WHAT THE TASK ASKS.
What lines in the records below mention "blower"? List them all.

___ SUPPLIED RECORDS ___

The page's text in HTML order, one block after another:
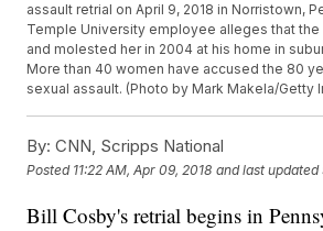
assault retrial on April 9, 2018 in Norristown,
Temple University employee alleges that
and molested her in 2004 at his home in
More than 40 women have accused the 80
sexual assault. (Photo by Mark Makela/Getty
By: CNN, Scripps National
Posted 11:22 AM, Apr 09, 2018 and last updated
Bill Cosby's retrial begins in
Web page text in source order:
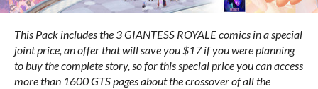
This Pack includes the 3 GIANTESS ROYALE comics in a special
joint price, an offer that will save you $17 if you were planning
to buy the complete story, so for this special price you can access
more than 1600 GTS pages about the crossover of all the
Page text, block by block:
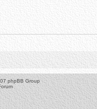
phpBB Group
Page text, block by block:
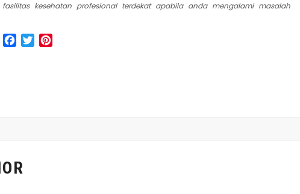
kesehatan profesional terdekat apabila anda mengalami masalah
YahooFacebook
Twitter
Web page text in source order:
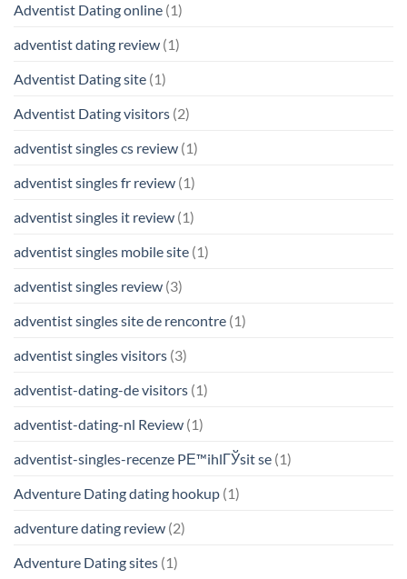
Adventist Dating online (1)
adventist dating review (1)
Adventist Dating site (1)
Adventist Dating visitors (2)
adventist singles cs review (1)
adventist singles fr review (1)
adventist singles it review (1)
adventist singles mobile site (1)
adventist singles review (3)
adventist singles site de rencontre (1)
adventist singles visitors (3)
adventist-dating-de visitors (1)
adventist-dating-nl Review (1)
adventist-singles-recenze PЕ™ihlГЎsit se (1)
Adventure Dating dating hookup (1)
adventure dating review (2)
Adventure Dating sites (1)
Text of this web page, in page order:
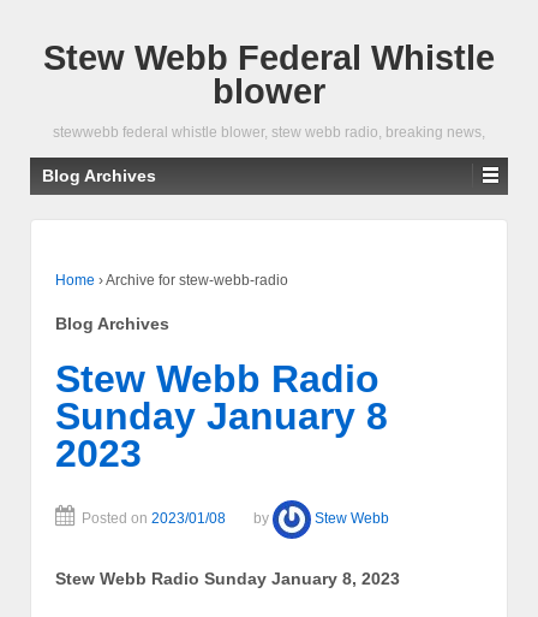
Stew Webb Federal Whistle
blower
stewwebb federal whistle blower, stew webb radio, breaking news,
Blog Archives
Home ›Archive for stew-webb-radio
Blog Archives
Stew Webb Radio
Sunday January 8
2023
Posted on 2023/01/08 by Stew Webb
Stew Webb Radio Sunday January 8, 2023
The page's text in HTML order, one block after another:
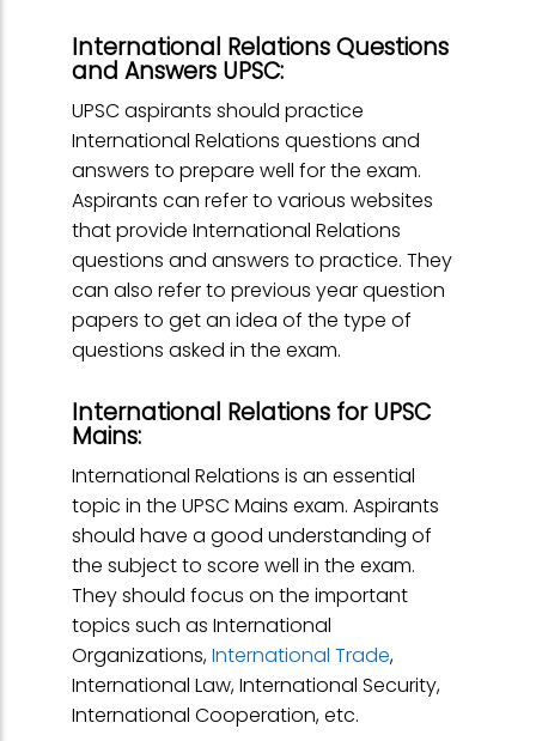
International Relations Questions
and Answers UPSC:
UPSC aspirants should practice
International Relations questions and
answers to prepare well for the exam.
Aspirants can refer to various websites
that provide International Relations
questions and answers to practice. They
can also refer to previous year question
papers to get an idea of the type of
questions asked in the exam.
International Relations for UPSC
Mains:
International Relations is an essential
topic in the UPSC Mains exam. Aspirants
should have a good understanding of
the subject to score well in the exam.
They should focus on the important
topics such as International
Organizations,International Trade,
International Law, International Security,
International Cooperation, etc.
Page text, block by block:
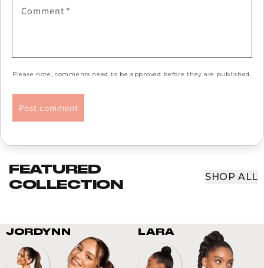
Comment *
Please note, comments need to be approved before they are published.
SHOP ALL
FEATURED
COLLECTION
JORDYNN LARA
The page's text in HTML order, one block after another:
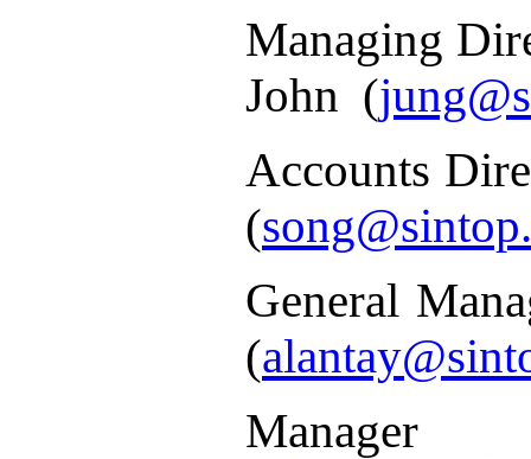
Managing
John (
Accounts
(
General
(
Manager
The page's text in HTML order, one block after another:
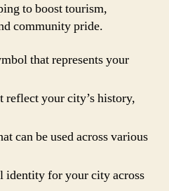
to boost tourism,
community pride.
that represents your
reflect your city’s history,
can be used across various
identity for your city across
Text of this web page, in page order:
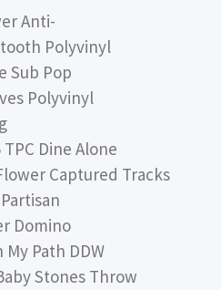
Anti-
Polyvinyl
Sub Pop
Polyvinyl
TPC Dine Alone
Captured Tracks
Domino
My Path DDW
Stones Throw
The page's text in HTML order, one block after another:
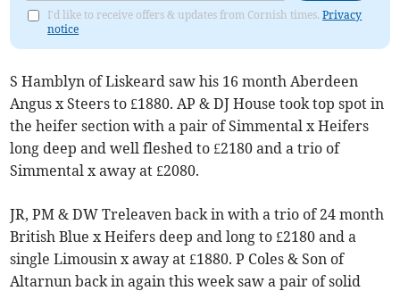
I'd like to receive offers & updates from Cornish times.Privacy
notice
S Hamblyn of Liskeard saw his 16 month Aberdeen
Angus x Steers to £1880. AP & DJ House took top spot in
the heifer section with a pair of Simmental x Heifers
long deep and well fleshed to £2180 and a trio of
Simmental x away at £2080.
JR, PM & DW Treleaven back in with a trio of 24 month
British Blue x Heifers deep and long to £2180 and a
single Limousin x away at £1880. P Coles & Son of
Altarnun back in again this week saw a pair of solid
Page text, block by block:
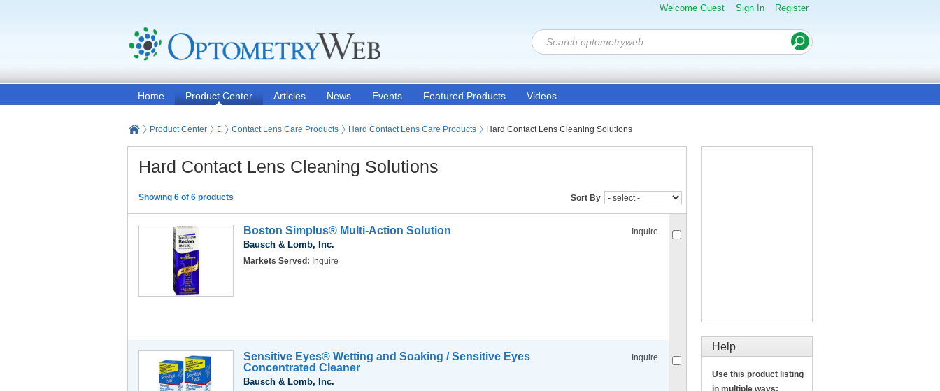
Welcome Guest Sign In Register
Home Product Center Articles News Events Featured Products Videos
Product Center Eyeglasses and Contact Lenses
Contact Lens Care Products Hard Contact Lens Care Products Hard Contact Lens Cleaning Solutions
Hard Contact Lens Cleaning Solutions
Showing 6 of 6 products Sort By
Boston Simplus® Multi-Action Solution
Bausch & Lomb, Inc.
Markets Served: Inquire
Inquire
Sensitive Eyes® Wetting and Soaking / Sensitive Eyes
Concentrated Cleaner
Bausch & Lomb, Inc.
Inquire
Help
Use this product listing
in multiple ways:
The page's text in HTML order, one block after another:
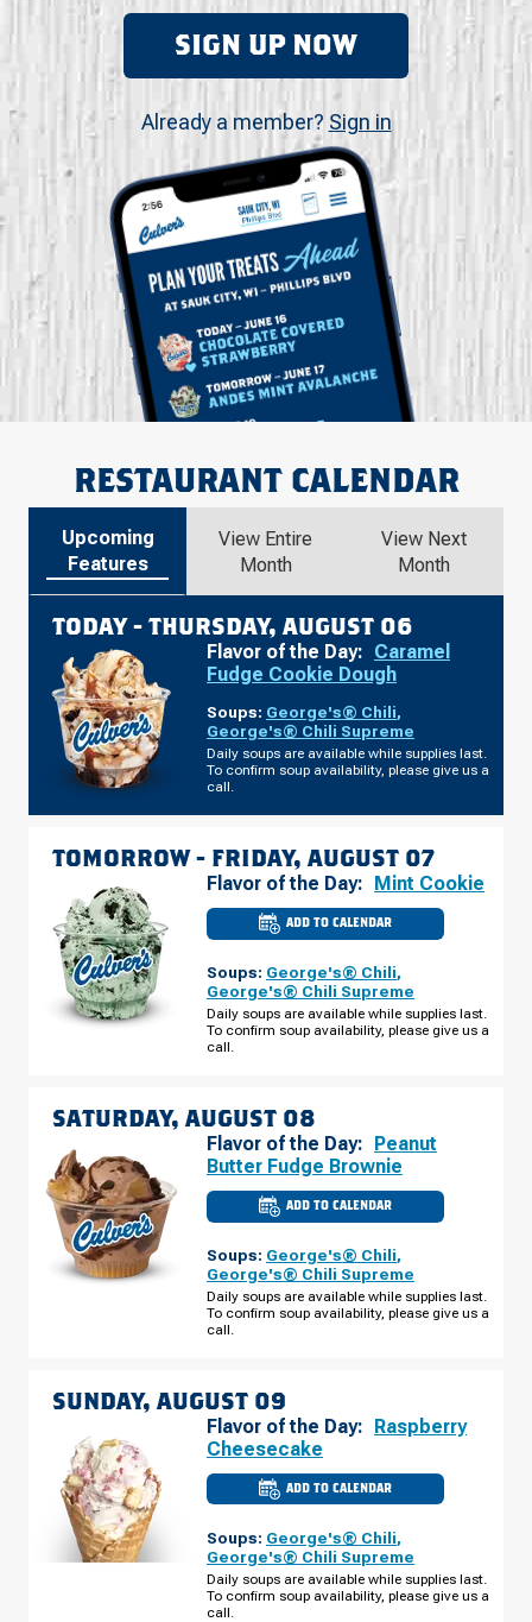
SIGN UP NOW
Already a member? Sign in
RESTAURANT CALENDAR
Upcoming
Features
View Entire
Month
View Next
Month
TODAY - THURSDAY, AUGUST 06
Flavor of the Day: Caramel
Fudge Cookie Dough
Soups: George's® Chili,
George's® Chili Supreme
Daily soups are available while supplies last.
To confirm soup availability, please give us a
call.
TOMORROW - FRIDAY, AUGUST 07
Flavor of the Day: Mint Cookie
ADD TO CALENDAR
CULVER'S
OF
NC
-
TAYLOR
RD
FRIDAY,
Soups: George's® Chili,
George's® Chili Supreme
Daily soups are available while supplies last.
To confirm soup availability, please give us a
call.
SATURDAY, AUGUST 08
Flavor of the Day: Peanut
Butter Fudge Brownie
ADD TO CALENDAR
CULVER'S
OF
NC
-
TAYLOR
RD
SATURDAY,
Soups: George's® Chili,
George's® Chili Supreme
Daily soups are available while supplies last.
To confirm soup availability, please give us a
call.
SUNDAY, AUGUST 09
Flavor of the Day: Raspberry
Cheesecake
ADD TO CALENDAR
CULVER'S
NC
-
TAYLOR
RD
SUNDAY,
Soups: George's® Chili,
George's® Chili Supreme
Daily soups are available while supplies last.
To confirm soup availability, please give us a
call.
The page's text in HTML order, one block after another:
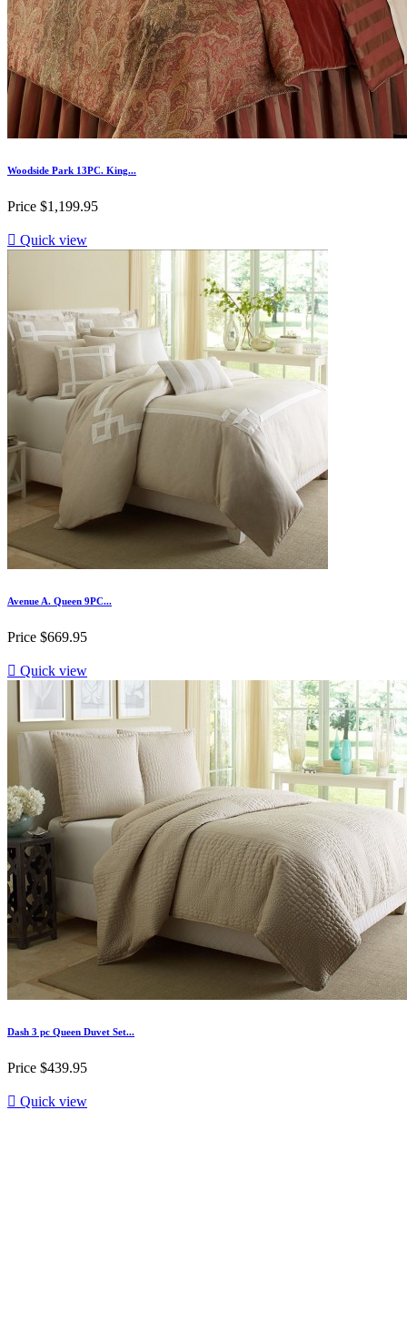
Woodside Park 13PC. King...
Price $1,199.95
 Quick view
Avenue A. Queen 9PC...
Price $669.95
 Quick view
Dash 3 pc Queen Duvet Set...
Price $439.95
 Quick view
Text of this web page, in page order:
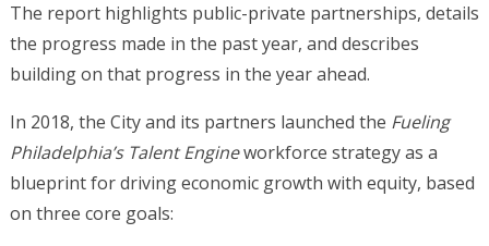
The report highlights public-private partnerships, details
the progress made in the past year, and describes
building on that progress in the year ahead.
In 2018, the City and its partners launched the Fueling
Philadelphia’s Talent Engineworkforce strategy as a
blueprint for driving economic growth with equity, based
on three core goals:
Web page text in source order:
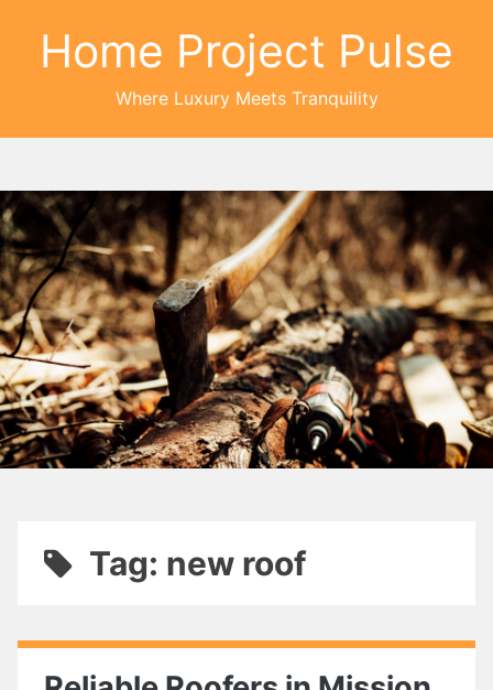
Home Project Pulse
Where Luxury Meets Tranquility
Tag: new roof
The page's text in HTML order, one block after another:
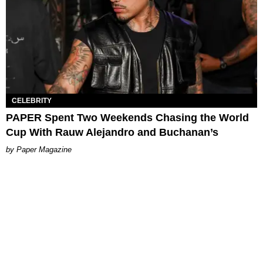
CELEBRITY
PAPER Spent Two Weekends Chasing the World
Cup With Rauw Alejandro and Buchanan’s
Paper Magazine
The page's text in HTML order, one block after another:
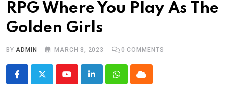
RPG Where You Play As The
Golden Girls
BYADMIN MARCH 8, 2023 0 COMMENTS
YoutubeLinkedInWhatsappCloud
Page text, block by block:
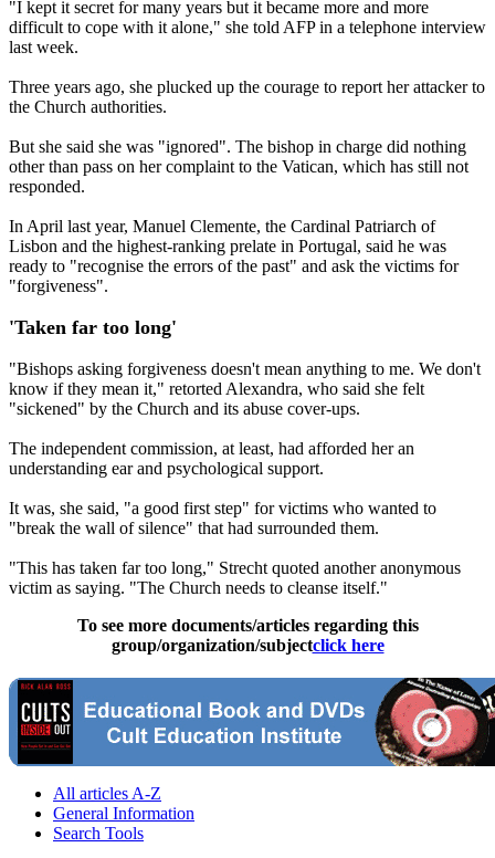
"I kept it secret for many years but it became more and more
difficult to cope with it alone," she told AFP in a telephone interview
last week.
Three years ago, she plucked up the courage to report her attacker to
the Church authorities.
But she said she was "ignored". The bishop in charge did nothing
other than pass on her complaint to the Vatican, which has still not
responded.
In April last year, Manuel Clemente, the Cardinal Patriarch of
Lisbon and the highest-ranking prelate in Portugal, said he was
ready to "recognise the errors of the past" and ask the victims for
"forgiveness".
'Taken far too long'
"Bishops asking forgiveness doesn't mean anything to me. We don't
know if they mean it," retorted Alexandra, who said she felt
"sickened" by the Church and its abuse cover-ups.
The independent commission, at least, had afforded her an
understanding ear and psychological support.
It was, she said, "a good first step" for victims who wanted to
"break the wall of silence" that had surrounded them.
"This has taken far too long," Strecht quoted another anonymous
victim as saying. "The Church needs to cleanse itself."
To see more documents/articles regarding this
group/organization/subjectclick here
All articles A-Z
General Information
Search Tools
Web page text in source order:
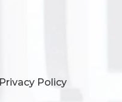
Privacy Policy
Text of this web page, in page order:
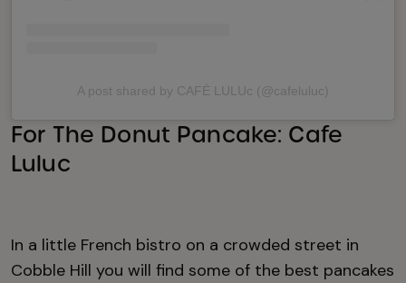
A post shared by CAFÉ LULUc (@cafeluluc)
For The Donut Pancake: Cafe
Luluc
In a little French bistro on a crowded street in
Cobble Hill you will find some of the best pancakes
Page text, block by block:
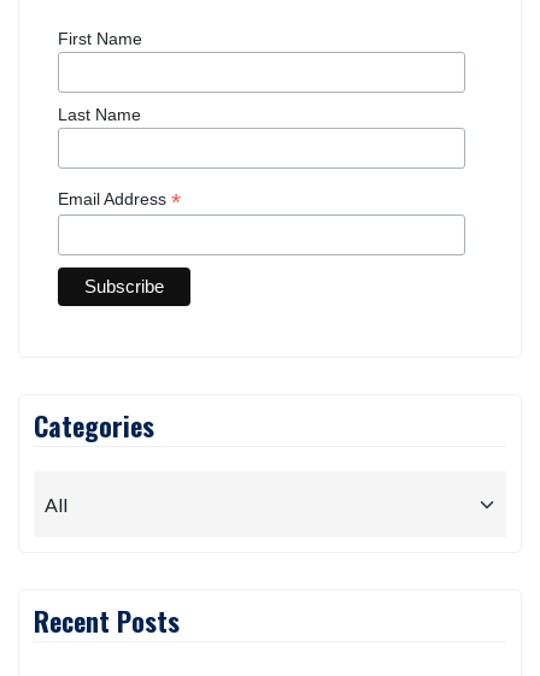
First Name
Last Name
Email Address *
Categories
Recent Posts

___

SOLUTION FOR THIS EXERCISE.
blower
stewwebb federal whistle blower, stew webb radio, breaking news,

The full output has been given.